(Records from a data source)
════════

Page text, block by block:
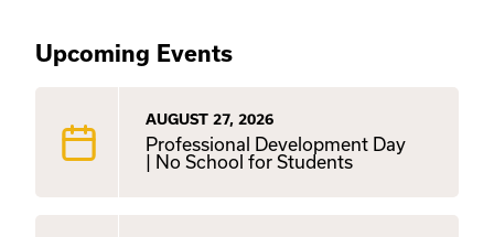
Upcoming Events
AUGUST 27, 2026
Professional Development Day
| No School for Students
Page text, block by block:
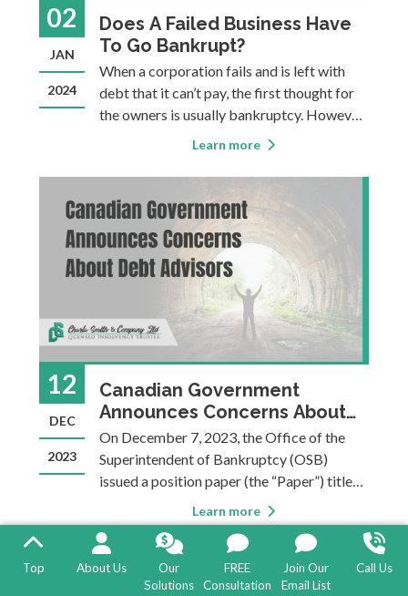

════════

§ **Aim of the exercise**
Output all the records above again exactly, with the pictures dropped.

§ **Result below**
Page text, block by block:
Upcoming Events
AUGUST 27, 2026
Professional Development Day
| No School for Students
Page text, block by block:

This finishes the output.